Consider the 2007 award, which was given to former US Vice President Al Gore and the Intergovernmental Panel on Climate Change, a fairly oblique way to approach an award that is meant for those who promote peace. That year’s award was a reminder that often the Norwegian Peace Prize Committee is looking beyond just the most meritorious candidate and instead seeking to make a political statement.

Two years later this would become even more embarrassingly apparent. Barely a year into his presidency, the committee decided to give the award to US President Barack Obama. The peace prize was given to him for his “extraordinary efforts to strengthen international diplomacy and cooperation between peoples”.

After weeks of debate over whether Obama should even be accepting the prize, the sheepish US president turned up in Oslo to accept it, while also making one of the more controversial peace prize speeches of recent times.
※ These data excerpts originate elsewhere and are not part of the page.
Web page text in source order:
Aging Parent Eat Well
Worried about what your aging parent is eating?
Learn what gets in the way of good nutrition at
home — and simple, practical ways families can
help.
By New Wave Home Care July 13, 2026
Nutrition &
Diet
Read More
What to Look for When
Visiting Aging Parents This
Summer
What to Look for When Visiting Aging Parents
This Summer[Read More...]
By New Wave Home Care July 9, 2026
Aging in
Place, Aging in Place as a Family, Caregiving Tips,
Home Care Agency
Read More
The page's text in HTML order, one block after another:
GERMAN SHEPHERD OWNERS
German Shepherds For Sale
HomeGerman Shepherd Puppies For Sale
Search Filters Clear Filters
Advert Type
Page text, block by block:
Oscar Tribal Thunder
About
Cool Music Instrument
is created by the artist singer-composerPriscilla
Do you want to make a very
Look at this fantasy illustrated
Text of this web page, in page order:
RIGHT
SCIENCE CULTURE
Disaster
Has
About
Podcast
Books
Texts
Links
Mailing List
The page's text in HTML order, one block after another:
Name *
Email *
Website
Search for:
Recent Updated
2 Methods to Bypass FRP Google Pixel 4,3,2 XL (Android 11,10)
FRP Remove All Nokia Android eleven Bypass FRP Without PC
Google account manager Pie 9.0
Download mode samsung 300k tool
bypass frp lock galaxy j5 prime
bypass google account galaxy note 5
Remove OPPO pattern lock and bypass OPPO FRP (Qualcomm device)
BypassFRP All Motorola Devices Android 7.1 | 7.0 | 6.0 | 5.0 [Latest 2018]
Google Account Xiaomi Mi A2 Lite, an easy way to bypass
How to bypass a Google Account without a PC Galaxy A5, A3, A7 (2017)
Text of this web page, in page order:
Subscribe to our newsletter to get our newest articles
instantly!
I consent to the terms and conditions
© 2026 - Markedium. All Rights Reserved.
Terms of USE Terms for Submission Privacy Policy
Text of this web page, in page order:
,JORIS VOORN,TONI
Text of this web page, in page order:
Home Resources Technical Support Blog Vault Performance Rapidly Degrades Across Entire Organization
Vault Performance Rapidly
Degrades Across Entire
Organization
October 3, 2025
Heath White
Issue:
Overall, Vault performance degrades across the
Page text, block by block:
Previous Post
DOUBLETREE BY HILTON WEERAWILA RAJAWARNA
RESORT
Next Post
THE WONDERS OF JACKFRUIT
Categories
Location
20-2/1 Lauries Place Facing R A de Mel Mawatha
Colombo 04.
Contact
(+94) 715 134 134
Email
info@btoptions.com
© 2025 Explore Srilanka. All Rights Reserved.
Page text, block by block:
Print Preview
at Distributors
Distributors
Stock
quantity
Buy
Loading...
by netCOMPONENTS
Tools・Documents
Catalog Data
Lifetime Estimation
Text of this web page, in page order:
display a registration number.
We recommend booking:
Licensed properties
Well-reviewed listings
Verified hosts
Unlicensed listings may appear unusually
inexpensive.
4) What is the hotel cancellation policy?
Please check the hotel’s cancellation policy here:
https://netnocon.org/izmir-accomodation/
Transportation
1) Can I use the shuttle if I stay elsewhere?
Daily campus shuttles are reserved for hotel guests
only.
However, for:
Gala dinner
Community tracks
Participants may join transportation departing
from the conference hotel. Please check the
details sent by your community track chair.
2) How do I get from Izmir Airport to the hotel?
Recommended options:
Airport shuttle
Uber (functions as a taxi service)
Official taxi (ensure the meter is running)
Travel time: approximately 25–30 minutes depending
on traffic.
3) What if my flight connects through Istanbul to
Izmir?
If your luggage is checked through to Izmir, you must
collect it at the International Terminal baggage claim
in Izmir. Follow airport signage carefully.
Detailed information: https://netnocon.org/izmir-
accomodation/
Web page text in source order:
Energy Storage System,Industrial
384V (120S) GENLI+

Accepting a prize explicitly meant to go to those who work towards the “abolition” of standing armies, Obama made the argument that war is sometimes justified.

The 2012 prize, meanwhile, went to the European Union. It was a fine decision considering the peace efforts that the organisation has engendered, but also very pointed in its timing, considering the growing Eurosceptic debate of the time and the troublesome debt issues the Union was facing.

Open to accusations

This explicitly political nature of the peace prize, unlike say the ones awarded to those who have had superlative achievements in chemistry or even literature, means the committee is often under very different scrutiny. There are frequent allegations that the award is an overt political tool of the West, a conspiracy theory that – considering the belief in Pakistan that Yousafzai is being used by the US Central Intelligence Agency – is unlikely to go away in light of this award.

As it happens, the entire judging panel is made of former Norwegian politicians. There have often been arguments that the committee is not just overtly political in its approach, but also far too closely connected to internal Norwegian debates that matter less for the wider world.

In the case of Yousafzai and Satyarthi, the committee has openly admitted its decision to club the two together was not a coincidence. In the press release that accompanied the announcement, the the committee said it “regards it as an important point for a Hindu and a Muslim, an Indian and a Pakistani, to join in a common struggle for education and against extremism.”